Cows in a state of negative energy balance are biochemically characterized by elevations in blood biochemical parameters such as β-hydroxybutyrate (BHB) and NEFA and reductions in glucose concentrations [32]. In the current study, a lower NEFA concentration was observed in dairy cows fed SCCF (p < 0.05). This result is consistent with the results reported by Kumprechtova et al. [30] that the NEFA level was lower in early lactation dairy cows fed S. cerevisiae supplementation. Their study explained that lower NEFA levels might be considered a sign of reduced lipomobilization processes and hepatic ketogenesis. Dairy cows that were offered TMR with alfalfa had lower BUN concentrations, probably as a result of the lower total N and energy consumption than those of TMR with whole-crop barley.
The effects of SCCF on the lactation performance and blood metabolism of dairy cows remain inconsistent among previous studies.
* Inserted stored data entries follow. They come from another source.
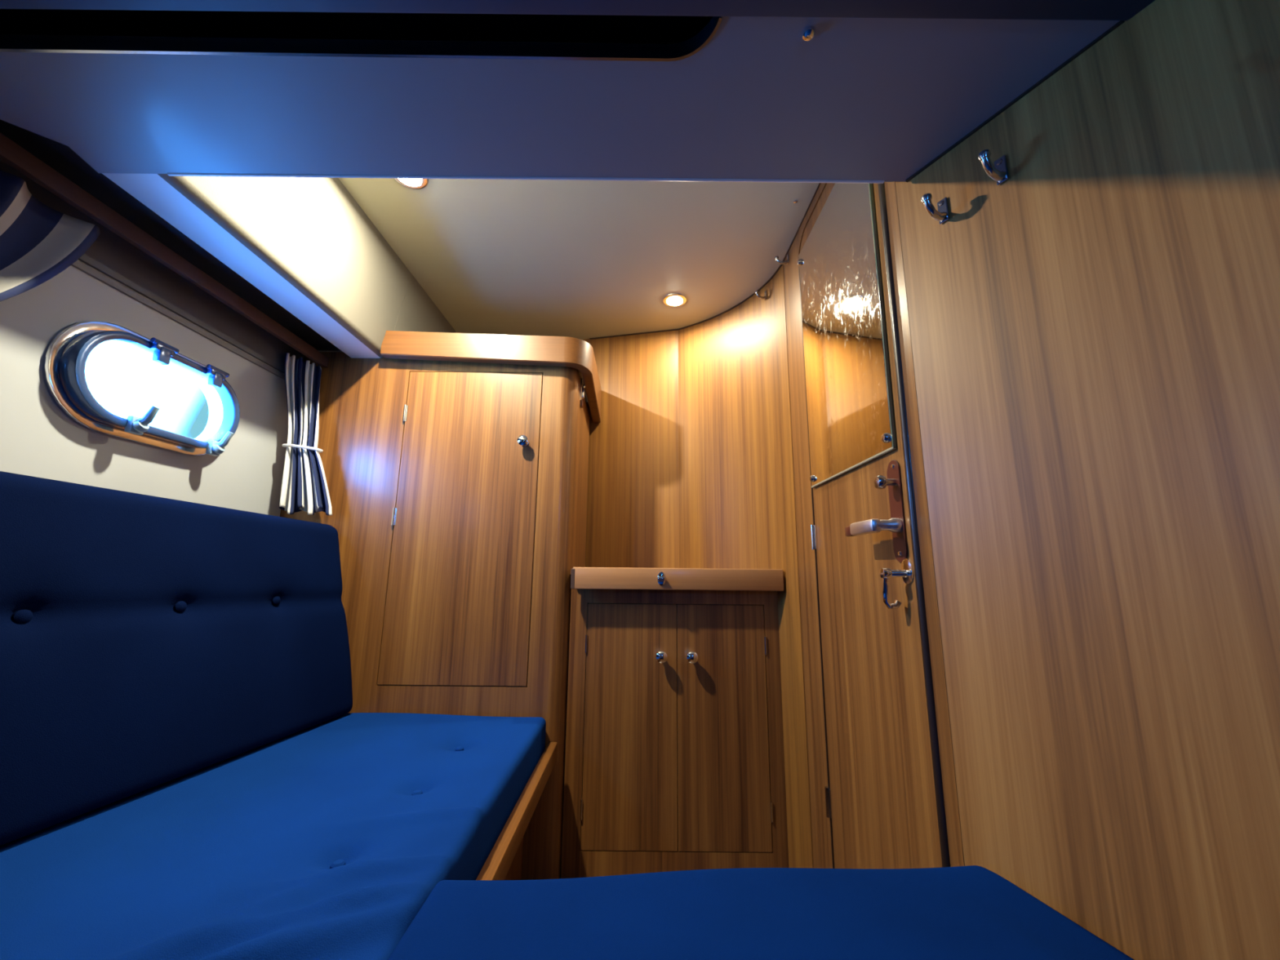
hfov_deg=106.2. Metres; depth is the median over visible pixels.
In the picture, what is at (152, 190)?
trim
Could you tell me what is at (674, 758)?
base cabinet
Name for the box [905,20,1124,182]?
trim
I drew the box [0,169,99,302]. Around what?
curtain
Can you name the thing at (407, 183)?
recessed light
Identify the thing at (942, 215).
coat hook
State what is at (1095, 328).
wall
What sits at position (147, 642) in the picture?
backrest cushion
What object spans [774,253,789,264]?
coat hook
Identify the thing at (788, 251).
trim
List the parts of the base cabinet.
door, knob, knob, door
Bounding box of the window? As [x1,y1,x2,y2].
[43,320,239,456]
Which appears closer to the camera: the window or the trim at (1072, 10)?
the trim at (1072, 10)
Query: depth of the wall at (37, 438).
0.97 m
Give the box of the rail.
[0,132,328,367]
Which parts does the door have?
lever, lock knob, handle, edge moulding
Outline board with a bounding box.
[475,742,557,879]
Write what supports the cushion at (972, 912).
on the board
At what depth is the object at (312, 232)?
1.15 m
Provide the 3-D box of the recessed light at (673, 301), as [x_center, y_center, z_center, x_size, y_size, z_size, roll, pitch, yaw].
[0.120,-0.619,1.669,0.082,0.013,0.082,1,-11,0]
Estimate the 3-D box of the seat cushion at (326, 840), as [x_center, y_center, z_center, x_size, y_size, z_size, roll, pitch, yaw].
[-0.645,0.498,0.395,0.793,0.129,1.824,1,-11,0]
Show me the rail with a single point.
(11, 153)
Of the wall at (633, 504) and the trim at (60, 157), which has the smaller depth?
the trim at (60, 157)
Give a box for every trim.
[0,0,1155,20]
[0,119,341,351]
[0,160,305,379]
[102,173,380,358]
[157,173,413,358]
[394,275,456,333]
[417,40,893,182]
[589,182,820,339]
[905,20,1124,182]
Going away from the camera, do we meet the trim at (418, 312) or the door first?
the door
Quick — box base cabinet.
[560,567,788,878]
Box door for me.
[797,182,950,868]
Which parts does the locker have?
door, fiddle rail, knob
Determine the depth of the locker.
1.40 m
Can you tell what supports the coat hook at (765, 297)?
attached to the wall at (737, 509)
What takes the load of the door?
in the wall
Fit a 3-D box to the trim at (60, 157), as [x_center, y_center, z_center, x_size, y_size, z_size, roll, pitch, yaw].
[-0.972,-0.526,0.860,0.144,0.004,1.298,1,-11,0]
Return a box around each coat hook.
[755,289,767,300]
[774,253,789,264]
[920,193,949,224]
[977,149,1008,185]
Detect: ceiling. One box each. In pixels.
[0,16,1119,183]
[338,177,818,339]
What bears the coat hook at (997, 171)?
attached to the wall at (1095, 328)
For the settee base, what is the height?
0.313 m
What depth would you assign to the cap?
0.58 m
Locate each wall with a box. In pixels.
[0,259,342,516]
[582,329,679,568]
[678,264,813,868]
[894,0,1279,959]
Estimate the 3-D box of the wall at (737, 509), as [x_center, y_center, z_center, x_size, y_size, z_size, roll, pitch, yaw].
[0.314,0.226,1.529,0.075,1.730,0.516,8,-13,-34]
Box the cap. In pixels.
[802,26,815,41]
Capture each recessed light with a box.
[394,178,427,189]
[662,293,686,306]
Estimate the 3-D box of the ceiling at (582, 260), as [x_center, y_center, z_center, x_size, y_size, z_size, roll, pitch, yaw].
[-0.083,-0.674,1.506,1.420,0.030,1.290,1,-11,0]
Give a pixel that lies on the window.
(65, 357)
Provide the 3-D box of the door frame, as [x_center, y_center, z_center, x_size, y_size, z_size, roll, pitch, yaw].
[0.435,0.128,1.004,0.016,1.730,0.602,1,-11,0]
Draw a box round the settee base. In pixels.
[504,835,524,879]
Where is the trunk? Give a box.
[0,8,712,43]
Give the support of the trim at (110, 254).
attached to the wall at (37, 438)
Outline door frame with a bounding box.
[783,181,964,868]
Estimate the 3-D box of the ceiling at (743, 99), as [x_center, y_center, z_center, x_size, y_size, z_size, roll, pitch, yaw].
[-0.230,-0.534,0.685,1.619,0.024,0.245,1,-11,0]
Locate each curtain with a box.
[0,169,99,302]
[279,352,332,515]
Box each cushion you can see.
[0,471,352,845]
[0,712,546,959]
[387,865,1133,959]
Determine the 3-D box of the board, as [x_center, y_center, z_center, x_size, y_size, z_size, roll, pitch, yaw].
[-0.231,0.554,0.387,0.026,0.045,1.827,1,-11,0]
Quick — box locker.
[280,330,601,879]
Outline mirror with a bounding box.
[797,182,896,488]
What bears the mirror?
attached to the door
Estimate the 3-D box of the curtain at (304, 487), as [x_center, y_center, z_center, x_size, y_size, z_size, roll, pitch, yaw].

However, little research has been conducted on the effects of S. cerevisiae dietary supplementation on heat-stressed dairy cows, so further study relating to this issue is required.
CONCLUSION
In the present study, SCCF supplementation was fed to mid-lactating dairy cows during heat stress under the conditions with different ingredients of TMR to improve the milk productivity and blood metabolism. The findings of this study reveal that S. cerevisiae alleviated the reduction in DMI and the increase in SCC in heat-stressed dairy cows but did not affect the milk composition. Feeding S. cerevisiae contributed to a decrease in NEFA concentration, which reflects the energy metabolism, but did not affect the other blood parameters. Thus, SCCF supplementation can increase the DMI and improve the milk quality.